Last week President Obama proposed a new "job creation" bill and is now on the road trying to sell it and himself to the American people. According to numerous news outlets the proposal has a price tag of about $450 Billion. So maybe this is stimulus light after the $700+ billion already spent in the name of boosting the economy. The "new" plan includes extension of the payroll tax cut, "targeted" tax cuts for hiring workers, billions for infrastructure construction, billions for remodeling schools, further extension of unemployment benefits, money to local governments to keep government employees from being fired as well as litany of other piecemeal proposals.

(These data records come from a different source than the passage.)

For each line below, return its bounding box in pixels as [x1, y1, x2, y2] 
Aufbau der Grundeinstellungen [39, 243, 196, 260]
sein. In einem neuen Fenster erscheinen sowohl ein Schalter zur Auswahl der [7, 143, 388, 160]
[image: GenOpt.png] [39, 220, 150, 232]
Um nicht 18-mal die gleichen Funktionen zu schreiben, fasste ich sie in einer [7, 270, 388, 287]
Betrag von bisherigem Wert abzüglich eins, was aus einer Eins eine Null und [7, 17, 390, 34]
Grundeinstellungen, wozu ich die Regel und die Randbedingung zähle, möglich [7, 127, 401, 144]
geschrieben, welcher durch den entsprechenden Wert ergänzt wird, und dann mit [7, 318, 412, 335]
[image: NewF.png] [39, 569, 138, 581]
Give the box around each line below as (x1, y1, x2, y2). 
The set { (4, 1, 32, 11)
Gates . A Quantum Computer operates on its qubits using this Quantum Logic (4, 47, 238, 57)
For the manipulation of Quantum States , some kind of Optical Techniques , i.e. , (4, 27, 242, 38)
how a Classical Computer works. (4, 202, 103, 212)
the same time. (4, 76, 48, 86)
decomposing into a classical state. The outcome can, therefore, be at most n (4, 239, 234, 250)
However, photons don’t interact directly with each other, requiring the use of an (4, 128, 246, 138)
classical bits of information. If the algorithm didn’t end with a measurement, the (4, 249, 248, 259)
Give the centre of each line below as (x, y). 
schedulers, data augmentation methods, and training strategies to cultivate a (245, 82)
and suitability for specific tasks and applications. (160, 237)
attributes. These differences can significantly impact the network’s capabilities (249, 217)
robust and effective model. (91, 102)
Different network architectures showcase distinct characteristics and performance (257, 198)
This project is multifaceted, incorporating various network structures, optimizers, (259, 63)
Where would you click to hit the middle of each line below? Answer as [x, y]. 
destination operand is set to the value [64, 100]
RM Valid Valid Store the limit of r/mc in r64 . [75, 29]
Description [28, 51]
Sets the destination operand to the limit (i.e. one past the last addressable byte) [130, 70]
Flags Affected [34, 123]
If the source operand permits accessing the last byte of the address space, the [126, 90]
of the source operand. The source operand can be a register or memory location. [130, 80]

First off, much of this ought to sound very familiar. More money for "shovel ready" infrastructure projects, an umpteenth extension of unemployment benefits, a temporary payroll tax cut that is already in place and some targeted tax breaks for hiring. Not much new there. We all know the lackluster results created by the last round of these sorts of measures, which probably gives us a pretty good idea of the results this round will bring. So why are these alleged economic stimuli unlikely to produce significant results? Never fear, we here at the New Invisible Hand have a theory:
The first reason that Obama's "new" plan will fail even if enacted is the plan itself. The small piecemeal tax cuts for hiring are awash in red tape. The effort it takes for an employer to document how long a new employee has been unemployed and comply with all the criteria required to get the tax break eats away much of the benefit of the tax break. Second, the extension of unemployment benefits will act to keep unemployment high. Whenever you subsidize something, you will get more of it. Unemployment is no different. Some people will choose to remain unemployed and collect a check from Uncle Sam.

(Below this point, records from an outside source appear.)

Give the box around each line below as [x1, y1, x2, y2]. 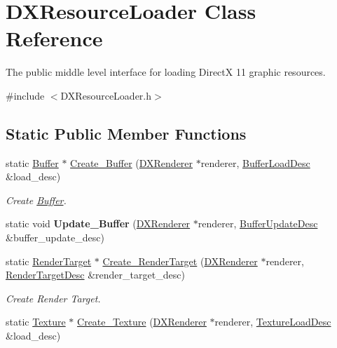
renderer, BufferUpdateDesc [198, 216, 318, 231]
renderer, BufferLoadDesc [200, 155, 310, 170]
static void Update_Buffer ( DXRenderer [6, 216, 191, 231]
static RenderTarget [6, 253, 92, 268]
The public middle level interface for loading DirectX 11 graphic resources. [6, 65, 326, 79]
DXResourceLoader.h [60, 88, 152, 102]
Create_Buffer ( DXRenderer [70, 155, 193, 170]
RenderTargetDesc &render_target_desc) [6, 267, 185, 282]
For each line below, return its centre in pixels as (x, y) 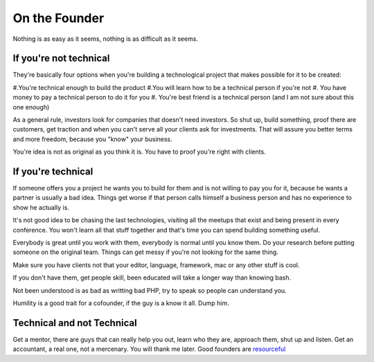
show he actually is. (41, 207)
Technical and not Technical (75, 323)
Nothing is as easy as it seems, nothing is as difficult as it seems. (106, 39)
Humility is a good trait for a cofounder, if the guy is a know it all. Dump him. (121, 303)
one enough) (31, 107)
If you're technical (53, 172)
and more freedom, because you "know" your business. (92, 139)
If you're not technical (61, 58)
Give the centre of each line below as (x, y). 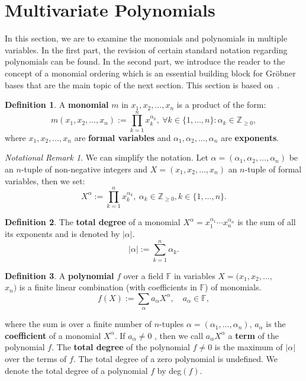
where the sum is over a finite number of (78, 324)
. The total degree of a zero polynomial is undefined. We (175, 358)
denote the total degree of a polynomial (76, 370)
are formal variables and (123, 137)
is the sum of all (267, 222)
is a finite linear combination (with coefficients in (108, 287)
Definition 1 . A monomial (57, 105)
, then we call (179, 335)
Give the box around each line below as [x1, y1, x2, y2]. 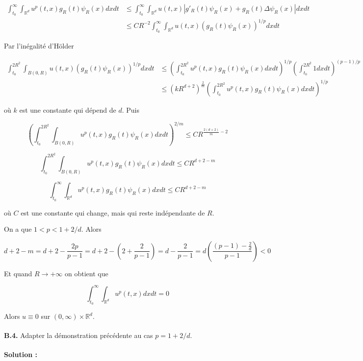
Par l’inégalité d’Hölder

The overarching reason that Obama's "new" stimulus package will fail just as the last one did is Obama himself. Fairly or unfairly (We happen to believe fairly), Obama is viewed by the business community (the actual job creators) as anti-capitalist and therefore anti-business. So even when Obama proposes "pro-business" items such as tax breaks for hiring, there is a sense that he is only doing this out of desperation and does not fundamentally believe in these sorts of policies. And further, once there is some improvement in the economy, he will go back to his actual agenda that focuses on more taxes, more government spending, more redistribution of wealth and more regulation.
So long as Obama is in office, it will be difficult to convince job creators that they should take risks to expand, hire, start new businesses and otherwise engage in job creating activity because they don't believe that they will be rewarded for taking those risks. In fact with the anti-business Obama in office, taking such risks is a lose lose proposition for business. Either such risks will fail and their business will be damaged or they will succeed and then be faced with higher taxes and more regulation.
If we want job creation we need to elect a President that wants business to succeed and prosper. Voting Obama out of office in 2012 will do far more to spark job creation than any stimulus plan proposed in the interim.
Thanks for reading
-Hand
"I am for doing good to the poor, but I differ in opinion of the means. I think the best way of doing good to the poor, is not making them easy in poverty, but leading or driving them out of it."